Sorry, I don't have an exact recipe. But, I like it with chicken stock, heavy cream, a little salt and pepper, and curry powder.


----------



## OPC'n (Oct 17, 2009)

dump it out?


----------



## Grillsy (Oct 17, 2009)

Never heard of pumpkin soup.

Could be good. Although I saw cloves in a recipe, sadly cloves make me deathly ill.


----------



## Southern Presbyterian (Oct 17, 2009)

Soup!?!?!?

Make pies out of that thing!

Oh the humanity! wasting a nice pumpkin by making soup out of it....

I'm going to have to go lay down for awhile... the trauma is just too much....


----------



## Scottish Lass (Oct 17, 2009)

I could make pie(s), but Tim's not a fan--he prefers sweet potato pie, preferably courtesy of his mother.


----------



## LawrenceU (Oct 17, 2009)

I will post my wife's recipe for Harvest Chowder later. It is out of this world good. The first time she told me about it I doubted. I should not have. No one has ever tuneddown deco de on it and shehas fed it to hundreds over the years.


----------



## Houchens (Oct 17, 2009)

Scottish Lass said:


> I could make pie(s), but Tim's not a fan--he prefers sweet potato pie, preferably courtesy of his mother.
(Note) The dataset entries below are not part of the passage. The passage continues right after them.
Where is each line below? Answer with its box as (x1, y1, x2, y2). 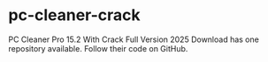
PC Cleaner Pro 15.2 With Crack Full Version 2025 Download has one (8, 34, 260, 45)
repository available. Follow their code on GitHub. (8, 43, 188, 53)
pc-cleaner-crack (8, 5, 141, 25)
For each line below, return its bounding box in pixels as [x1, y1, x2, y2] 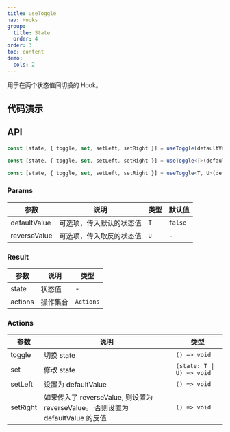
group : [7, 23, 26, 30]
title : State [13, 29, 51, 36]
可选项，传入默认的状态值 [59, 218, 142, 227]
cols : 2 [13, 61, 36, 68]
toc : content [7, 49, 44, 56]
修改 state [43, 365, 76, 375]
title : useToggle [7, 10, 57, 17]
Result [7, 252, 29, 262]
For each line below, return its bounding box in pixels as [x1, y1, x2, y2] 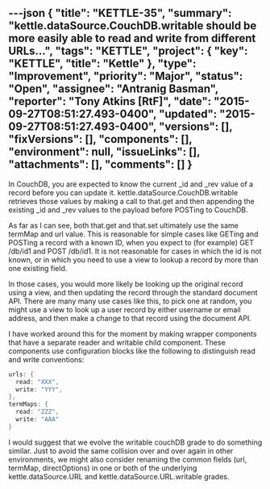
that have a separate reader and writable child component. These [8, 337, 226, 347]
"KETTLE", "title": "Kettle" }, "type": [8, 56, 197, 71]
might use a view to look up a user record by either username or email [8, 304, 241, 314]
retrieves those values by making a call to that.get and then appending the [8, 196, 255, 206]
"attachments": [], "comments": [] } [8, 157, 193, 172]
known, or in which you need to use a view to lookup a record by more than [8, 254, 259, 265]
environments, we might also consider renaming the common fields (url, [8, 454, 247, 464]
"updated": [158, 107, 218, 121]
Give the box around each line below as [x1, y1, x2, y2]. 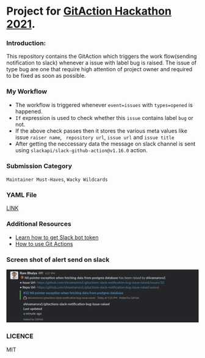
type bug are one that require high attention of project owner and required [6, 66, 193, 73]
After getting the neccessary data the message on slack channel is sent [15, 140, 196, 147]
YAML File [6, 191, 37, 199]
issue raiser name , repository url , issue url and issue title [15, 133, 175, 141]
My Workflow [6, 87, 48, 96]
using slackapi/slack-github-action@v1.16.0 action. [15, 146, 148, 153]
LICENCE [6, 332, 34, 340]
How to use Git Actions [15, 240, 73, 247]
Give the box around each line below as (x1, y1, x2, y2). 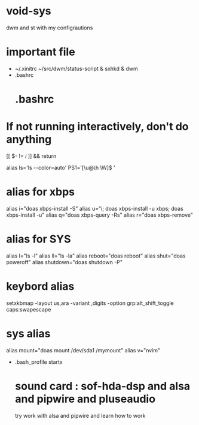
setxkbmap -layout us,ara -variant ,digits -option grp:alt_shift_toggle (6, 299, 174, 307)
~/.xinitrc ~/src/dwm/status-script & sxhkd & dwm (14, 65, 139, 72)
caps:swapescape (6, 306, 51, 313)
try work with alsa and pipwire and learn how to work (14, 412, 146, 419)
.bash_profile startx (14, 358, 63, 366)
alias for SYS (6, 232, 71, 246)
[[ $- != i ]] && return (6, 152, 57, 160)
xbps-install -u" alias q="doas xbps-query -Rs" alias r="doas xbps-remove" (6, 211, 193, 219)
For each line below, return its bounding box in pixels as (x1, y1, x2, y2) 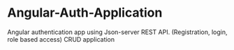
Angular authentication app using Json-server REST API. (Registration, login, (7, 28, 228, 36)
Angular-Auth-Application (7, 5, 163, 21)
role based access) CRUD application (7, 35, 115, 43)
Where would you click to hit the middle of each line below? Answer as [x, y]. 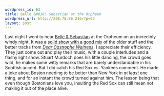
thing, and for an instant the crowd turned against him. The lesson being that [82, 78]
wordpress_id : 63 [23, 9]
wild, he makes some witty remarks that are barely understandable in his [78, 63]
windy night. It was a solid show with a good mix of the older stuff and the [79, 42]
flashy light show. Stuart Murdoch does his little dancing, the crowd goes [78, 57]
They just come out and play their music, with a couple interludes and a [77, 52]
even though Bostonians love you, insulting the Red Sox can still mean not [79, 83]
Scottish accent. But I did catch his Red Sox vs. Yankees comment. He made [82, 68]
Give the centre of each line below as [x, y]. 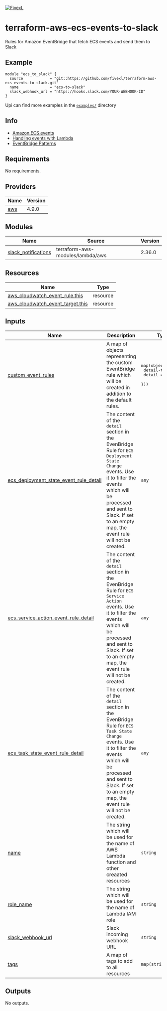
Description [121, 335]
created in [118, 387]
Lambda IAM [121, 913]
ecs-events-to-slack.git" [32, 83]
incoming [117, 934]
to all [112, 967]
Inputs [15, 321]
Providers [21, 187]
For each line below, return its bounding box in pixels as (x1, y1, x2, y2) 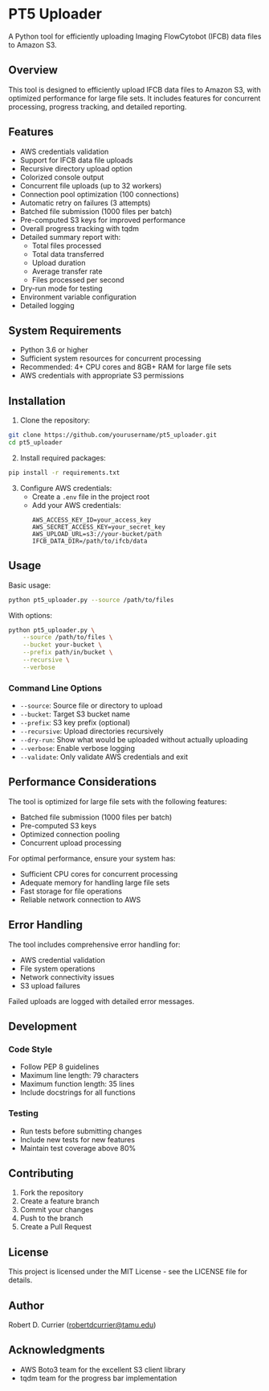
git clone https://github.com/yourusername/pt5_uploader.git (8, 431, 218, 440)
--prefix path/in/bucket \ (22, 649, 113, 657)
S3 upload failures (19, 980, 80, 990)
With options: (8, 610, 53, 620)
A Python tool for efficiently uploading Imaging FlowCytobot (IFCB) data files (8, 31, 262, 41)
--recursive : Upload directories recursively (19, 726, 164, 737)
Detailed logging (19, 300, 75, 310)
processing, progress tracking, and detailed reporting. (8, 101, 187, 111)
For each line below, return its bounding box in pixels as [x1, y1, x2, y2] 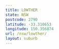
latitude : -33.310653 [5, 21, 52, 27]
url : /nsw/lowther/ [5, 31, 47, 36]
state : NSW [5, 12, 29, 17]
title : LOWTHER [5, 7, 38, 13]
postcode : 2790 [5, 17, 38, 22]
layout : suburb [5, 36, 38, 41]
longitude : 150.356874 [5, 27, 54, 32]
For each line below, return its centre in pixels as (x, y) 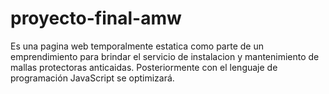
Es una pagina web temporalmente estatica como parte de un (137, 46)
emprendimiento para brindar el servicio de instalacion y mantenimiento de (165, 56)
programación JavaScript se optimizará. (92, 78)
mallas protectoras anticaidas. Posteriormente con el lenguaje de (144, 67)
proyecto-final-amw (96, 18)
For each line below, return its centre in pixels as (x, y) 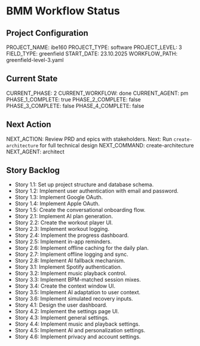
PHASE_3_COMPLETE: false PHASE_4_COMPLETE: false (75, 106)
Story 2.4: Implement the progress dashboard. (72, 235)
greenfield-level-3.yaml (35, 60)
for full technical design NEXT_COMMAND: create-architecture (117, 145)
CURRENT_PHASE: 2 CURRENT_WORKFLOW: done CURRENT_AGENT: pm (97, 93)
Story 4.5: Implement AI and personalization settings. (80, 330)
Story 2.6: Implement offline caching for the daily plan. (82, 248)
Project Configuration (47, 33)
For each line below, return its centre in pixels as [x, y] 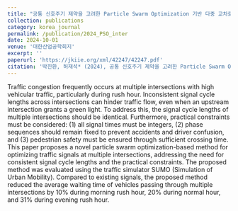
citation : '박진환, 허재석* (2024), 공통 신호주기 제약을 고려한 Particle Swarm [116, 67]
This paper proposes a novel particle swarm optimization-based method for [118, 147]
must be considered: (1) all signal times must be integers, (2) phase [105, 124]
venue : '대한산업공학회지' [41, 47]
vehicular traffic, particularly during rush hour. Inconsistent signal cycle [111, 94]
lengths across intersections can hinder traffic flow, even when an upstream [118, 102]
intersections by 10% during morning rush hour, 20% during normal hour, [114, 192]
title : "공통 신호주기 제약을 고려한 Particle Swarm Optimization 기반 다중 [111, 14]
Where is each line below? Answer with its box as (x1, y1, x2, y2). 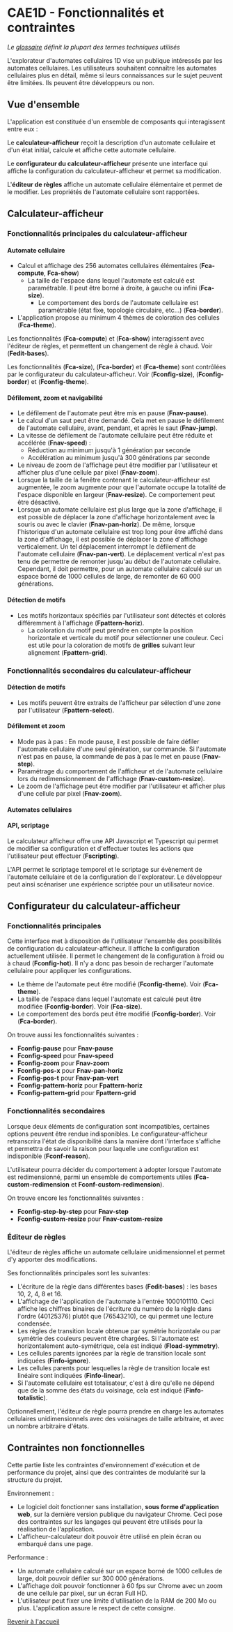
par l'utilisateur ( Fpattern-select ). (17, 706, 115, 714)
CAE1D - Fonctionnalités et (7, 5, 165, 21)
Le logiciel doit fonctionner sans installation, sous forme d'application (17, 1502, 219, 1511)
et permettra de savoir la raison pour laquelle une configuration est (7, 1144, 199, 1152)
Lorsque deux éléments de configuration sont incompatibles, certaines (7, 1122, 210, 1130)
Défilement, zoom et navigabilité (7, 393, 103, 402)
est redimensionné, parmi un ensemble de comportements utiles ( (7, 1173, 196, 1181)
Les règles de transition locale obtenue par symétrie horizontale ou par (17, 1327, 221, 1335)
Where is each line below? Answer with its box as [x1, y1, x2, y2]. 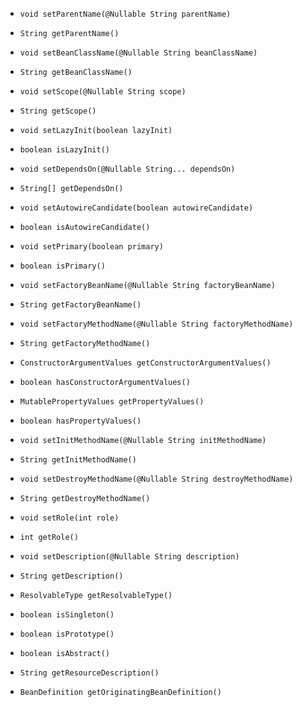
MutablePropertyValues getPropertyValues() [19, 397, 205, 407]
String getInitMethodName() [19, 455, 137, 465]
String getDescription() [19, 571, 124, 581]
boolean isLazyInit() [19, 145, 110, 155]
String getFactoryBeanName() [19, 300, 142, 310]
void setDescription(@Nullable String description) [19, 552, 240, 562]
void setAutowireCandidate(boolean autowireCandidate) [19, 203, 254, 213]
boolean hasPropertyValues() [19, 416, 142, 426]
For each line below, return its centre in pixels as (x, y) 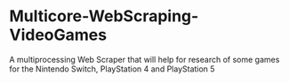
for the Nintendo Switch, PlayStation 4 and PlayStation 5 (112, 69)
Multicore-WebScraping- (104, 16)
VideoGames (58, 35)
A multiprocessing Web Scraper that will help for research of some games (144, 59)
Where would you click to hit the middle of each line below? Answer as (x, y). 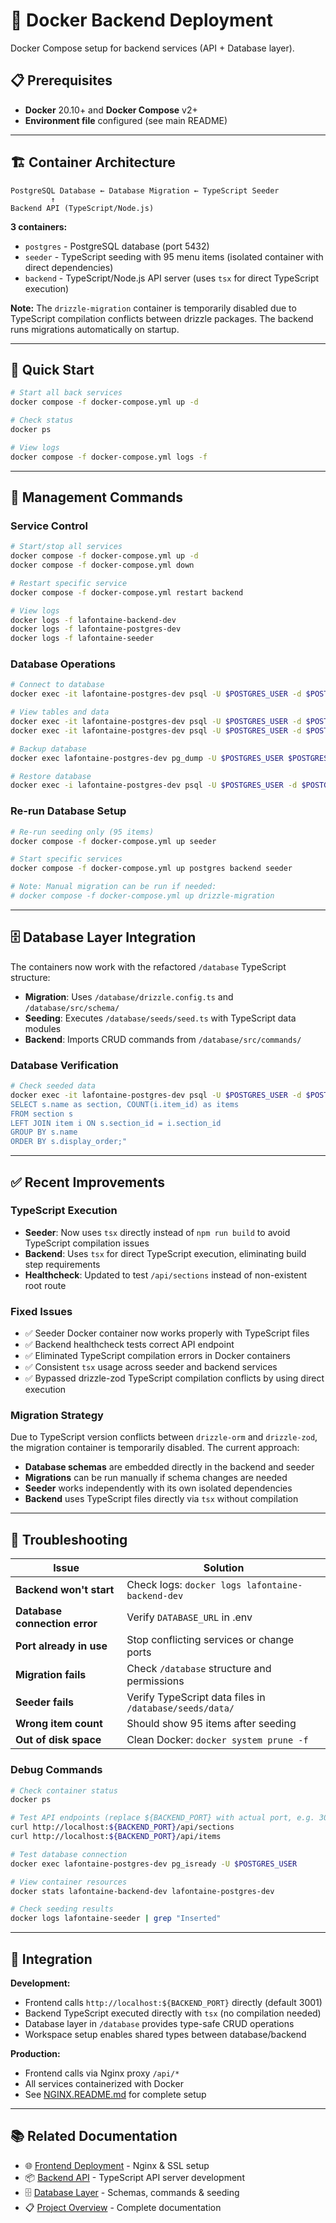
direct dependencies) (69, 267)
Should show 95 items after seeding (211, 1724)
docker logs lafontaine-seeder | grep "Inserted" (116, 1919)
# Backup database (48, 749)
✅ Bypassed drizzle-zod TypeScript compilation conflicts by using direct (174, 1378)
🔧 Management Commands (96, 497)
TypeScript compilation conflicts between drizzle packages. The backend (162, 318)
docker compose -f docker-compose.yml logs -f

But I am a HUGE fan of anything pumpkin!!! Maaayyybe you could make a little of both...a small pumkin pie (just for the two of "us") and a pot of the soup...if there is enough for both, if not, you should make the soup and invite a friend  over on "Friday" night.

-----Added 10/17/2009 at 10:22:15 EST-----



OPC'n said:


> dump it out?


Does this mean you don't like pumpkin?


----------



## puritanpilgrim (Oct 27, 2009)

interesting


----------



## JennyG (Oct 28, 2009)

OPC'n said:


> dump it out?


I expect it makes good compost


----------



## Tripel (Oct 28, 2009)

I don't know any good recipes, but I know that the absolute worst meal I have ever had was a pumpkin, curry, and mushroom soup. I was in high school, and my family was invited to Sunday lunch in the home of a sweet young couple in our church. They told us they had prepared their favorite soup for us. They were so proud of it, but my parents and I all had a very hard time getting it down. Very sweet people, but very bad soup.


----------